1. #114248, If the prev leaf is freed and the record is moved to the current page during move_backward_from_page, the moved records will be lost.
2. If the last user record on the prev leaf is pessimistically updated during move_backward_from_page, the record may be deleted from the prev leaf and reinserted into the current page.
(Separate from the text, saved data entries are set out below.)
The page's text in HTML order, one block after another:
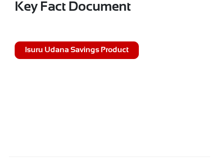
Key Fact Document
Isuru Udana Savings Product
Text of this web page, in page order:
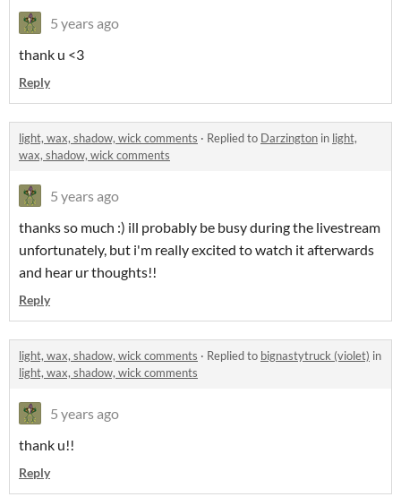
5 years ago
thank u <3
Reply
light, wax, shadow, wick comments · Replied to Darzington in light,
wax, shadow, wick comments
5 years ago
thanks so much :) ill probably be busy during the livestream
unfortunately, but i'm really excited to watch it afterwards
and hear ur thoughts!!
Reply
light, wax, shadow, wick comments · Replied to bignastytruck (violet) in
light, wax, shadow, wick comments
5 years ago
thank u!!
Reply
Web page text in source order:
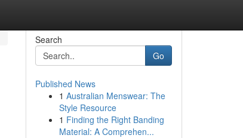
Search
Go
Published News
1 Australian Menswear: The
Style Resource
1 Finding the Right Banding
Material: A Comprehen...
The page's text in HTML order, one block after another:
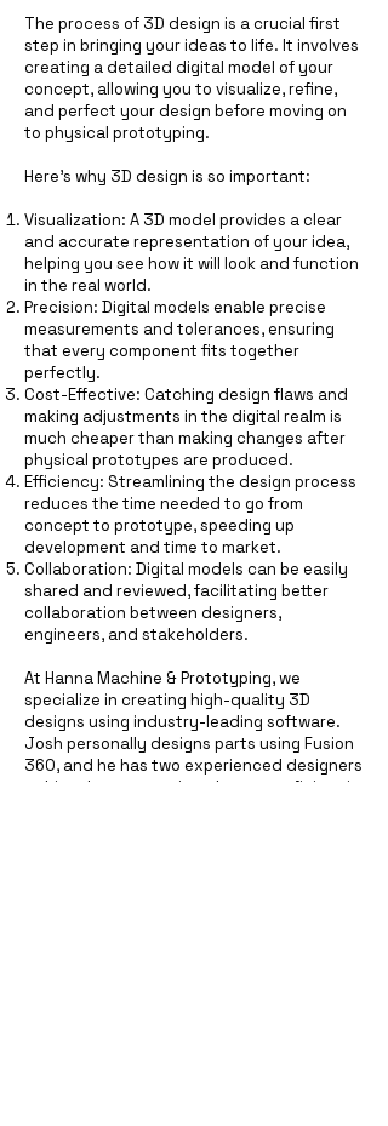
The process of 3D design is a crucial first
step in bringing your ideas to life. It involves
creating a detailed digital model of your
concept, allowing you to visualize, refine,
and perfect your design before moving on
to physical prototyping.
Here’s why 3D design is so important:
Visualization: A 3D model provides a clear
and accurate representation of your idea,
helping you see how it will look and function
in the real world.
Precision: Digital models enable precise
measurements and tolerances, ensuring
that every component fits together
perfectly.
Cost-Effective: Catching design flaws and
making adjustments in the digital realm is
much cheaper than making changes after
physical prototypes are produced.
Efficiency: Streamlining the design process
reduces the time needed to go from
concept to prototype, speeding up
development and time to market.
Collaboration: Digital models can be easily
shared and reviewed, facilitating better
collaboration between designers,
engineers, and stakeholders.
At Hanna Machine & Prototyping, we
specialize in creating high-quality 3D
designs using industry-leading software.
Josh personally designs parts using Fusion
360, and he has two experienced designers
at his other companies who are proficient in
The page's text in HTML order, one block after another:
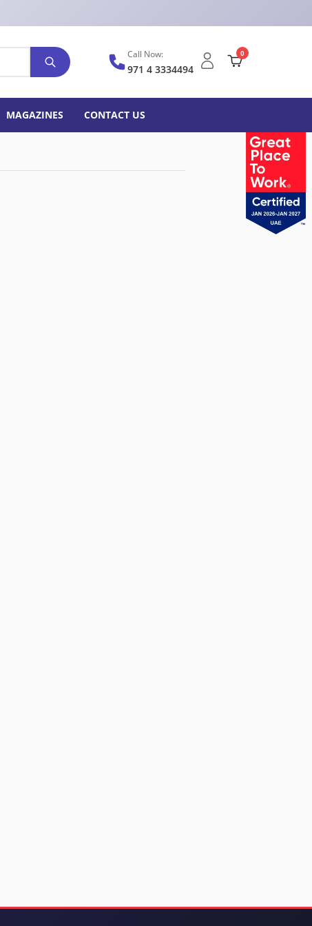
Call Now:
971 4 3334494
0
MAGAZINES CONTACT US
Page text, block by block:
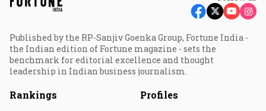
Published by the RP-Sanjiv Goenka Group, Fortune India -
the Indian edition of Fortune magazine - sets the
benchmark for editorial excellence and thought
leadership in Indian business journalism.
Rankings Profiles
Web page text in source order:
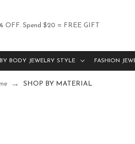
OFF. Spend $20 = FREE GIFT
BODY JEWELRY STYLE FASHION
SHOP BY MATERIAL
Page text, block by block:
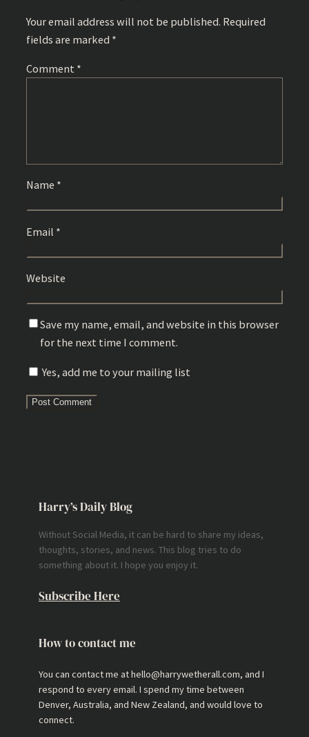
Your email address will not be published. Required
fields are marked *
Comment *
Name *
Email *
Website
Save my name, email, and website in this browser
for the next time I comment.
Yes, add me to your mailing list
Harry’s Daily Blog
Without Social Media, it can be hard to share my ideas,
thoughts, stories, and news. This blog tries to do
something about it. I hope you enjoy it.
Subscribe Here
How to contact me
You can contact me at hello@harrywetherall.com, and I
respond to every email. I spend my time between
Denver, Australia, and New Zealand, and would love to
connect.
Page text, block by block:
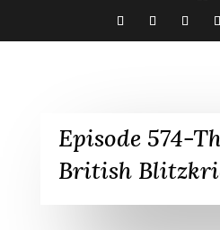
Episode 574-
British
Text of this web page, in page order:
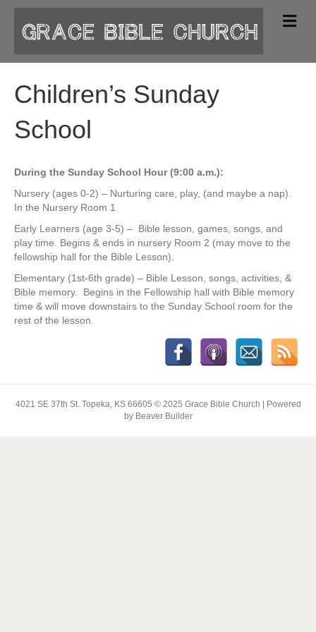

Scanning in reverse order will miss this record.

How to repeat:
Scenario 2 can be reproduced by the following MTR:
diff --git a/storage/innobase/btr/btr0pcur.cc b/storage/innobase/btr/btr0pcur.cc
index 8745ead0124..7a733348001 100644
--- a/storage/innobase/btr/btr0pcur.cc
+++ b/storage/innobase/btr/btr0pcur.cc
@@ -375,6 +375,12 @@ void btr_pcur_t::move_backward_from_page(mtr_t *mtr) {

   mtr_commit(mtr);

+  DBUG_EXECUTE_IF("desc_scan_debug", {
+    if (strcmp(index()->table_name, "test/c") == 0) {
+      DEBUG_SYNC_C("desc_scan_before_restore_position");
+    }
+  });
+
   mtr_start(mtr);

   restore_position(latch_mode2, mtr, UT_LOCATION_HERE);
```
--source include/have_debug.inc

connect (con1, localhost, root,,);
--connection default
create table c(id int primary key, val varchar(8000));
insert into c values (1,repeat('a',3000));
insert into c values (2,repeat('a',3000));
insert into c values (3,repeat('a',3000));
insert into c values (4,repeat('a',3000));
insert into c values (5,repeat('a',3000));

insert into c values (-1,repeat('a',2000));
insert into c values (-2,repeat('a',2000));
insert into c values (-3,repeat('a',2000));
insert into c values (-4,repeat('a',2000));
insert into c values (-5,repeat('a',2000));

--connection con1
select id,length(val) from c order by id desc;
set DEBUG="+d,desc_scan_debug";
set DEBUG_SYNC="desc_scan_before_restore_position SIGNAL desc_scan_before_restore_position_done WAIT_FOR continue";
send select id,length(val) from c order by id desc;
--connection default
set DEBUG_SYNC="now WAIT_FOR desc_scan_before_restore_position_done";
update c set val=repeat('b',6000) where id=2;
set DEBUG_SYNC="now SIGNAL continue";
--connection con1
reap;
set DEBUG="-d,desc_scan_debug";
--connection default
drop table c;
```
mtr's result
```
create table c(id int primary key, val varchar(8000));
insert into c values (1,repeat('a',3000));
insert into c values (2,repeat('a',3000));
insert into c values (3,repeat('a',3000));
insert into c values (4,repeat('a',3000));
insert into c values (5,repeat('a',3000));
insert into c values (-1,repeat('a',2000));
insert into c values (-2,repeat('a',2000));
insert into c values (-3,repeat('a',2000));
insert into c values (-4,repeat('a',2000));
insert into c values (-5,repeat('a',2000));
select id,length(val) from c order by id desc;
id	length(val)
5	3000
4	3000
3	3000
2	3000
1	3000
-1	2000
-2	2000
-3	2000
-4	2000
-5	2000
set DEBUG="+d,desc_scan_debug";
set DEBUG_SYNC="desc_scan_before_restore_position SIGNAL desc_scan_before_restore_position_done WAIT_FOR continue";
select id,length(val) from c order by id desc;
set DEBUG_SYNC="now WAIT_FOR desc_scan_before_restore_position_done";
update c set val=repeat('b',6000) where id=2;
set DEBUG_SYNC="now SIGNAL continue";
id	length(val)
5	3000
4	3000
3	3000
1	3000
-1	2000
-2	2000
-3	2000
-4	2000
-5	2000
set DEBUG="-d,desc_scan_debug";
drop table c;
```
The Record 2 lost in reverse scan.

Suggested fix:
If the last user record in the page is pessimistically updated, increase the modify_clock of the inserted page to prevent reverse scanning from optimistically accessing the page.
[5 Jul 8:28] MySQL Verification Team
Hello Zhang Ruyi,

Thank you for the report and test case.

regards,
Umesh
[11 Jul 14:37] Ruyi Zhang
In this scenario, we try to disable optimistic access to the page to avoid this problem.

(*) I confirm the code being submitted is offered under the terms of the OCA, and that I am authorized to contribute it.

Contribution: scan.patch (application/octet-stream, text), 4.95 KiB.